霍成得声音都是抖得,感觉都有哭腔,“主子把犼纹令留给属下了。”他说着从腰间抽出一枚银白色纹令,递给苏译,继续道:“这东西主子压根从来不会离身,主子没了,也得是从他身上搜出来。”
苏译的神色也变了,他扫了一眼霍成得掌心的纹令,确认确实是犼纹令,便收回了视线,并没有接,道:“你可找过他了?”
“找了,能找的地方都已经找了,实在是没有地方可寻了,才找到了你这里。”
苏译沉默了半响,眸色却是越来越暗,他伸手解下腰间的红玉珠,掐了一个决,须臾,便有祭迟的虚影显出来,“廖生,仙盟大会可结束了?”
“结束了。”苏译沉声问,“洞瑶将犼纹令留给了霍成得,此事帝上可是早就知晓?你罚他,果真只是取了他的元丹?”
祭迟不答反问道:“孤在你心里就这般狠心,元丹说刨就刨?犼纹令的事情孤确实有预料,但却是洞瑶说想离开,并自己亲手刨了丹,孤没有阻拦。此事本来是想等你从锦官城回来了再告诉你,没想到你竟先来问我了。”
霍成得急道:“主子离开,他有没有说他去哪儿?”
祭迟道:“不知,发生了什么?”
“等属下回魇都了,再呈报帝上。”苏译说罢,也不等祭迟再开口,便收回了红玉珠。
霍成得焦躁道:“现在怎么办?这上哪儿还能再找主子?”
“闭嘴。”苏译呵斥了一声,顺利让霍成得闭上了嘴,他走到白释面前,犹疑了一下道:“能否麻烦帝尊,帮我一个忙。”
白释颔首,“你说。”
苏译道:“帝尊刚刚过来时,可有注意到蘅芜尊者还在不在大殿?若她现在不在玄玉宗,让玄玉宗派弟子找人。”
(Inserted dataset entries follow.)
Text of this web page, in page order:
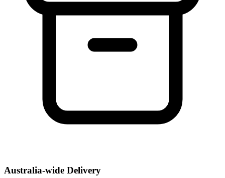
Australia-wide Delivery
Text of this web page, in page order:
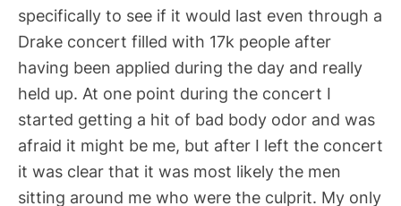
specifically to see if it would last even through a
Drake concert filled with 17k people after
having been applied during the day and really
held up. At one point during the concert I
started getting a hit of bad body odor and was
afraid it might be me, but after I left the concert
it was clear that it was most likely the men
sitting around me who were the culprit. My only
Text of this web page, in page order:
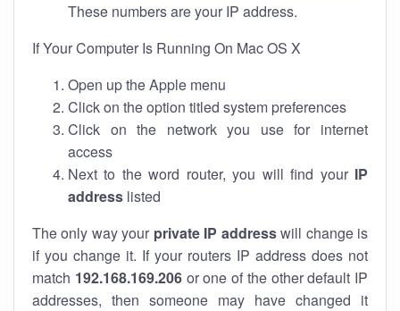
These numbers are your IP address.
If Your Computer Is Running On Mac OS X
Open up the Apple menu
Click on the option titled system preferences
Click on the network you use for internet
access
Next to the word router, you will find your IP
address listed
The only way your private IP addresswill change is
if you change it. If your routers IP address does not
match 192.168.169.206or one of the other default IP
addresses, then someone may have changed it
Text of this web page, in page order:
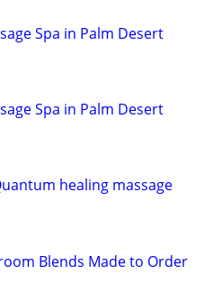
Spa in Palm Desert
Spa in Palm Desert
healing massage
Blends Made to Order

“好。”白释道:“我去给他们说,你在这里等我,如果你还想自己找,我陪你一起。”
“嗯。”
霍成得膛目结舌地看着白释消失,舌头都捋不直了,“尊……尊……”
“你现在去寻铁奕。”苏译转身下令。
“哦。”霍成得下意识哦了一声,退步离开的步子都是乱的,差点绊倒,整个人都处于一种恍惚状态,感叹出声,“玩的真是花啊……”
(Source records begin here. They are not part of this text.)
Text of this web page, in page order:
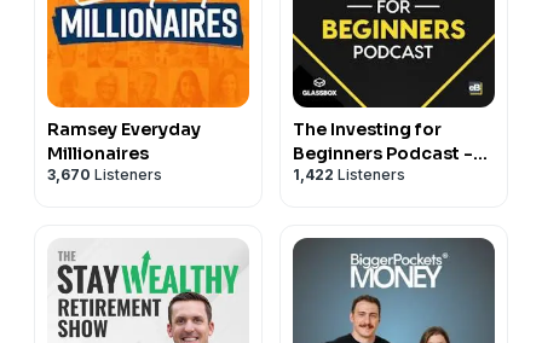
Ramsey Everyday
Millionaires
3,670 Listeners
The Investing for
Beginners Podcast -
Your Path to Financial
1,422 Listeners
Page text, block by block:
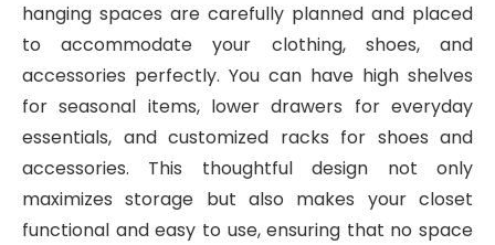
hanging spaces are carefully planned and placed
to accommodate your clothing, shoes, and
accessories perfectly. You can have high shelves
for seasonal items, lower drawers for everyday
essentials, and customized racks for shoes and
accessories. This thoughtful design not only
maximizes storage but also makes your closet
functional and easy to use, ensuring that no space

苏译并没有等待太久,白释便返回了,道:“蘅芜确实联系不上,发生了什么?蘅芜与洞瑶之间是有什么牵扯吗?”
“此事说来话长,我之后有时间了向师祖详细解释。”
白释道:“玄玉宗已经派弟子寻人了,你现在什么打算?”
苏译道:“我想先去一趟云间楼,看有没有线索,师祖要陪弟子一起去吗?”
白释点头,“嗯。”白释先迈动步子,拐过一座假山,雁回春候在廊下。
苏译跟在白释身后,没有预料到这里还有其他人,不及回避就对上了雁回春略显诧异的目光,但他反应很快,几乎只是一瞬间,便恢复了谦和儒雅的姿态,最先开口,给两人各行了一个礼,“帝尊,尊主。”